Ieri a Roma si è svolta una grande manifestazione, una delle tante che – in un climax ascendente, da un po’ di tempo a questa parte – vede un’intera generazione imporsi sulla scena politica. Il filo che lega tempi e luoghi di questa esplosione costituente pronta a travolgere l’Europa può essere riassunta con i due slogan “noi la crisi non la paghiamo” e “que se vayan todos” (a cui qualcuno aggiunge – a ragione – “ma proprio todos”). I due motti della piazza inquadrano gli ambiti dell’economia e della politica e, sapientemente, alludono alla loro connessione.

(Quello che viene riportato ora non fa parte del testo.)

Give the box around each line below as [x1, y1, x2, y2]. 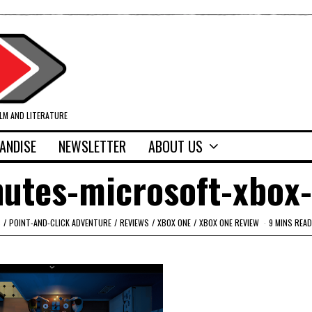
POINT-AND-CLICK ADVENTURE [9, 216, 111, 228]
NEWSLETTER [58, 136, 126, 157]
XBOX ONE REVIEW [199, 216, 259, 228]
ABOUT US [148, 136, 203, 157]
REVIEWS [120, 216, 149, 228]

La formula politica che si è affermata in Occidente nel secondo dopoguerra – e che ha retto alle proprie contraddizioni interne già oltre tempo massimo – era fondata su una declinazione specifica del rapporto tra capitalismo e democrazia che, in un moto circolare, ha garantito legittimità all’uno e all’altra. Ci si riferisce, come ovvio, allo stato sociale o welfarestate. Quest’ultimo, ampiamente in crisi sin dagli anni Ottanta, è giunto ora al capolinea. A sostegno di questa affermazione non abbiamo bisogno di snocciolare elementi di erudizione politica, ci bastano le nostre vite. Basta inviare un curriculum o cercare una stanza in affitto (una stanza e non una casa!) per comprendere che la promessa implicita in tutte le cosiddette «costituzioni lunghe» del dopoguerra – tra cui quella italiana – viene oggi radicalmente smentita. Del nesso lineare e necessario tra crescita economica, giustizia sociale e stabilità politica non vi è infatti più traccia.

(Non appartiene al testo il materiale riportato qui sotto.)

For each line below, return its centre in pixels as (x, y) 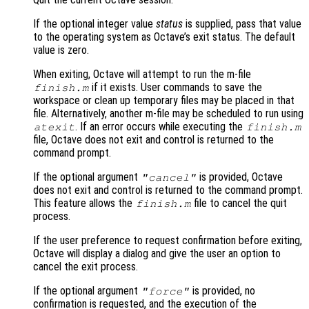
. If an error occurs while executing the (161, 127)
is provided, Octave (240, 177)
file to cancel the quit (239, 203)
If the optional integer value (94, 24)
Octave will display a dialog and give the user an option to (157, 254)
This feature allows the (84, 203)
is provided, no (223, 291)
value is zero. (61, 50)
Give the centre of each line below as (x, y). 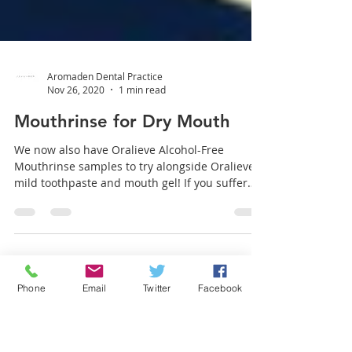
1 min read (142, 160)
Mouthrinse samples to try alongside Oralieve (134, 237)
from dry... (41, 270)
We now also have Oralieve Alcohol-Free (119, 220)
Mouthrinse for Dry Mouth (122, 192)
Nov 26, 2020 (76, 160)
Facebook (220, 288)
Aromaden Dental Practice (105, 147)
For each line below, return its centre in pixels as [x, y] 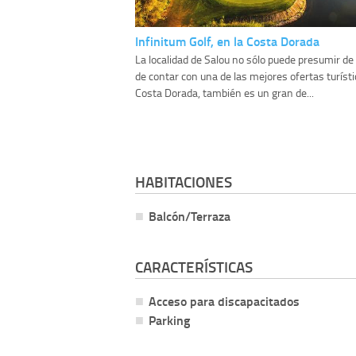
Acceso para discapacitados [224, 300]
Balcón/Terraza [190, 216]
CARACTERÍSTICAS [194, 266]
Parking [169, 319]
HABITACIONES [184, 182]
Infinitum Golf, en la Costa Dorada [227, 41]
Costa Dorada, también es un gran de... [224, 93]

Il venir meno del sistema economico-politico del welfarestate (che come detto sopra le nostre vite ci mostrano assai meglio di qualunque querelle filosofica) coincide con il venir meno, al contempo, della credibilità dei suoi argomenti di legittimazione e delle istituzioni che ne incarnano l’autorità. Ciò sia detto con buona pace di tutti coloro che cercano di convincerci della bontà della causa: paternalisti di ogni schieramento e colore che invitano a credere ancora in un progetto già defunto (si vedano a tal proposto i vari editoriali dei quotidiani di oggi che, paterni, si compiacciono delle utopie giovanili e, al contempo, ne bacchettano severi le pratiche).

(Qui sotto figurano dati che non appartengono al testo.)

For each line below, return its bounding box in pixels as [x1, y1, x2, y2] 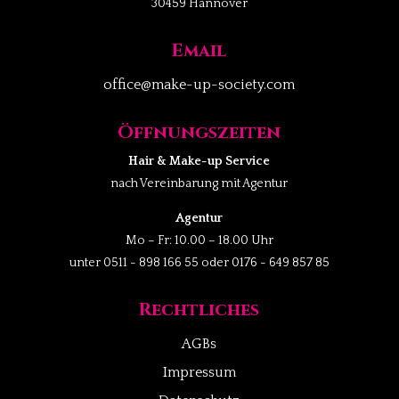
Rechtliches [139, 297, 260, 322]
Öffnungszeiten [118, 119, 281, 144]
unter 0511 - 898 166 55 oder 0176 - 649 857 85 [69, 255, 330, 270]
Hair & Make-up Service [128, 153, 271, 168]
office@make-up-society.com [103, 76, 296, 93]
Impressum [162, 363, 236, 380]
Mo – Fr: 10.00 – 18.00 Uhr [125, 232, 273, 248]
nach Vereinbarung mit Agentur [110, 175, 289, 191]

Vi è un’enorme differenza tra il valutare le democrazie per quel che sono e l’esaminare il concetto di democrazia nella sua valenza prescrittiva. La differenza è quella che passa tra l’essere e il dover essere. Al movimento composito che si è espresso ieri a Roma interessa il primo dei due termini: interessa ciò che è. Questa precisazione è della massima importanza per rivendicare la politicità di un movimento a cui, al contrario, si cerca di attribuire o un’anima utopica-moralistica o un corpo criminale-nichilista a seconda che se ne enfatizzi la “parte buona” o se ne criminalizzi la “parte cattiva”.
Interessarsi a “ciò che è” significa focalizzare l’attenzione sui rapporti reali che reggono l’attuale sistema di crisi per prendere una parte attiva all’interno della relazione. Entro questa relazione il sistema democratico non può giocare un ruolo super partes in quanto, nella concretezza della sua forma storica, il suo legame con il capitalismo non è né occasionale né neutro. Nel momento in cui l’illusione della sintesi tra profitto e giustizia sociale viene smentita con brutalità inaudita, risulta più che mai evidente da che parte stia la democrazia (quella vera, s’intende e non quella come “dovrebbe essere”). Il que se vayan todos delle piazze, tra cui quella romana di ieri, non va interpretato come un moto di indignazione rivolto soltanto ad alcuni rappresentanti specifici di un sistema altrimenti perfetto o perfettibile. Esso, al contrario, esprime una ben più radicale sanzione di illegittimità di un sistema che si legittima attraverso il ricorso a una promessa che, tuttavia, si è già esaurita/smentita.